Bush proposes cutting $23 million in Bay funding

Chesapeake Bay restoration efforts would be dealt a blow under President Bush’s proposal to slash $23 million from the fiscal 2009 funding, advocates said.

“If you cut those funds, you completely lose your edge, and the promise of clean water is erased,” said Ann Swanson, executive director of the Chesapeake Bay Commission, a tri-state legislative group.

Bush’s updated fiscal 2009 budget request sent to Congress last week included cuts that would offset plans to spend $172 million on staff and computer modernization at the Farm Service Agency.

Among the cuts was the elimination of funding for the new Chesapeake Bay Watershed Program enacted as part of the 2008 Farm Bill. Other funding, such as money for the regional Environmental Quality Incentives Program for farmers’ erosion control and conservation initiatives, also would be trimmed.

“The hit is actually even larger than the $23 million,” Swanson said.

“It’s not just a cut, it’s a gash.”

In the budget amendment, federal officials said existing, funded conservation programs already address the needs of the Chesapeake Bay Watershed Program.

The six-state watershed has received between $66 million and $72 million a year in the past four years, so the new funding was a boon for the Bay, Swanson said.

The dedicated Bay funding, which was in addition to related funding in the Farm Bill, would be distributed through existing programs, said Mark Dubin, agricultural technical coordinator at the University of Maryland who works with the regional Chesapeake Bay Program.

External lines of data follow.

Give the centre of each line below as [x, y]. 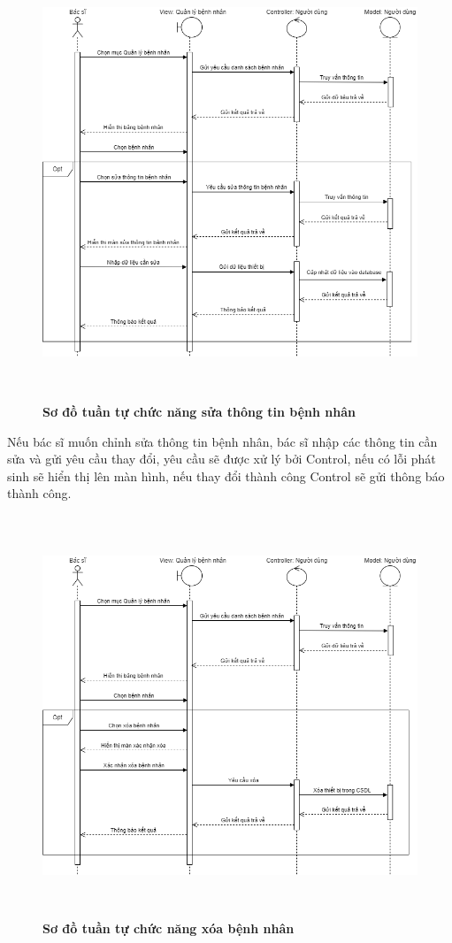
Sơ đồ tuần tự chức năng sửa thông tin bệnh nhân [199, 411]
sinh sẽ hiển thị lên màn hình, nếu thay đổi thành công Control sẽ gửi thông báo [226, 475]
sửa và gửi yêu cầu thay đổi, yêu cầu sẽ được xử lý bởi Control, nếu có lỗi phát [222, 459]
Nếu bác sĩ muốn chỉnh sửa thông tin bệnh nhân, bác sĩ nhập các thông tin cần [222, 441]
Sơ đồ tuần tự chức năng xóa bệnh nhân [169, 928]
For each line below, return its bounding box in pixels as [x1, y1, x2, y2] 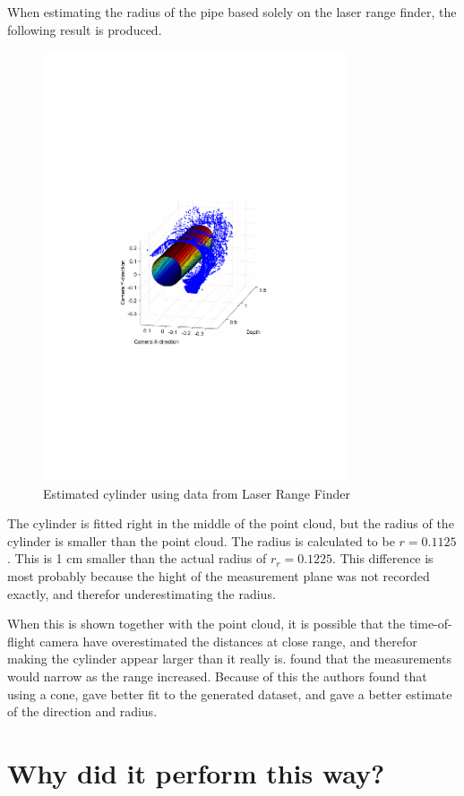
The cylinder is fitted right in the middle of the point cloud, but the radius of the [7, 514, 454, 533]
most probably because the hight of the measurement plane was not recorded [7, 567, 430, 586]
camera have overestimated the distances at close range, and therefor [39, 631, 417, 650]
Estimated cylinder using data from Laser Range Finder [43, 484, 351, 502]
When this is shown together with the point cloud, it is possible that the [7, 614, 406, 633]
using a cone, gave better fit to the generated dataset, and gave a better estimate [7, 684, 452, 703]
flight [7, 631, 36, 650]
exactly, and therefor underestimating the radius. [7, 584, 276, 603]
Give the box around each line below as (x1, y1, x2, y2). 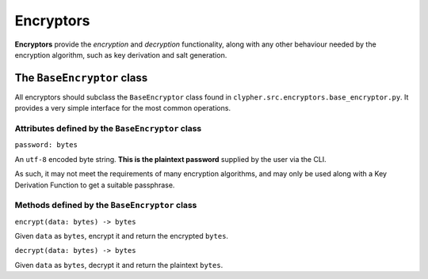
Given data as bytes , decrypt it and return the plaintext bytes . (14, 260, 224, 270)
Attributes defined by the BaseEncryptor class (14, 123, 202, 134)
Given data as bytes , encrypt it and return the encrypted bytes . (14, 232, 229, 241)
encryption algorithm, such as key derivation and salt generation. (14, 50, 227, 59)
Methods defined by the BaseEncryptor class (14, 200, 197, 211)
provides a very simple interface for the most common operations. (14, 104, 231, 113)
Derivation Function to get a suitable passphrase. (14, 180, 175, 190)
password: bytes (14, 141, 78, 149)
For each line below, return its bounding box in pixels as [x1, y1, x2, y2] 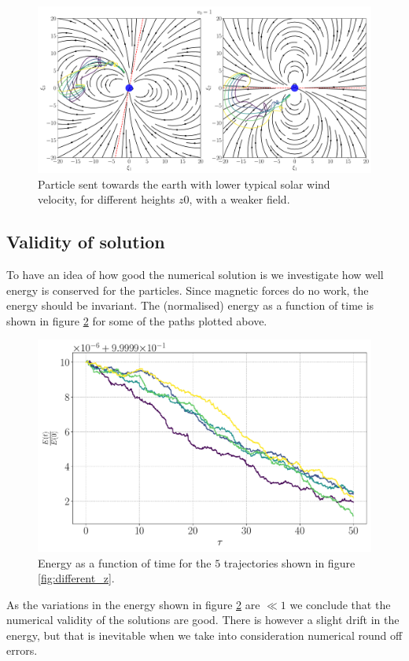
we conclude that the [289, 596, 391, 612]
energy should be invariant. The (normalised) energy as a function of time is [6, 297, 374, 314]
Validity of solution [6, 230, 165, 254]
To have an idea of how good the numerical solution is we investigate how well [6, 266, 384, 282]
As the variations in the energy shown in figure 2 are [6, 596, 260, 612]
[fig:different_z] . [38, 570, 115, 586]
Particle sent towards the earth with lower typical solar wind [38, 175, 330, 192]
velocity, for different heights [38, 191, 175, 207]
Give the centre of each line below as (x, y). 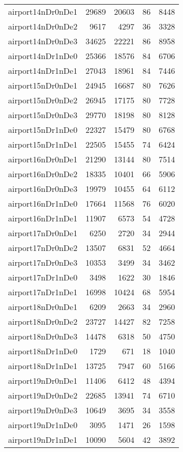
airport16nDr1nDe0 (43, 203)
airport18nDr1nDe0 (43, 351)
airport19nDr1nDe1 (43, 440)
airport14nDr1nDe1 (43, 70)
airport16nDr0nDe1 (43, 159)
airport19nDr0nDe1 (43, 380)
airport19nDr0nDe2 (43, 395)
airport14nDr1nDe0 (43, 56)
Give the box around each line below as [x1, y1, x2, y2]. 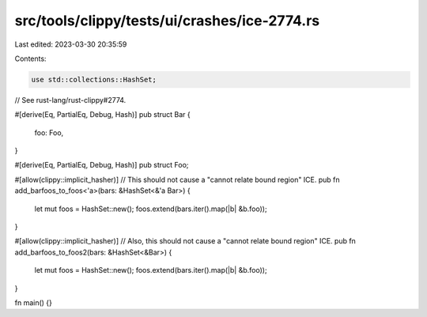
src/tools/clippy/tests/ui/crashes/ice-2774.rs [14, 12, 320, 29]
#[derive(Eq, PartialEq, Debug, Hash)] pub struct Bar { [14, 110, 191, 119]
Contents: [14, 54, 47, 63]
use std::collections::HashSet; [31, 75, 157, 84]
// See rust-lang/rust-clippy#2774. [14, 95, 127, 104]
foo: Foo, [34, 127, 64, 138]
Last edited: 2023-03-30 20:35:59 [14, 40, 127, 49]
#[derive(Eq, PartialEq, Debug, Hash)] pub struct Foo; [14, 160, 189, 170]
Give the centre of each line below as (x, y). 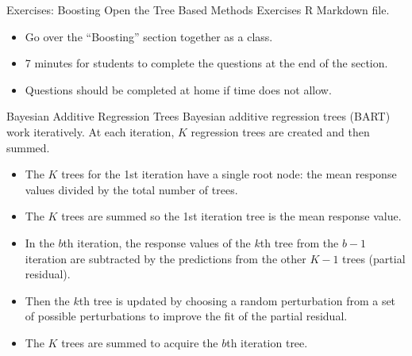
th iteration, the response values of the (157, 242)
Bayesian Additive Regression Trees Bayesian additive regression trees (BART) (198, 116)
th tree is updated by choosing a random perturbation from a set (237, 300)
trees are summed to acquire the (140, 342)
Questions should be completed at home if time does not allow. (178, 89)
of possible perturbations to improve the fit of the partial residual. (186, 316)
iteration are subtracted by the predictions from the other (166, 258)
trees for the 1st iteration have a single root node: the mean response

“If additional funding was not forthcoming, it would mean we would be delayed on expanding financial systems for landowners,” he said.

The 87,000 farms in the watershed contribute 39 percent of the nitrogen and 42 percent of the phosphorus polluting the Bay, according to Sen. Ben Cardin, D-Md., who vowed to work to restore that funding.

“He is wrong on the science, wrong on our farmers’ needs and wrong if he thinks the Congress will go along with this proposal,” Cardin said of Bush in a statement.

Congress must approve the president’s supplemental budget proposal.

Will Baker, president of the Chesapeake Bay Foundation, said agricultural runoff is the cheapest form of nitrogen pollution to reduce, compared with reductions from sewage treatment plants.

“[The funding] was a great boost for the environment,” he said, “and a great boost for the farmer, and the president sought to undercut it.”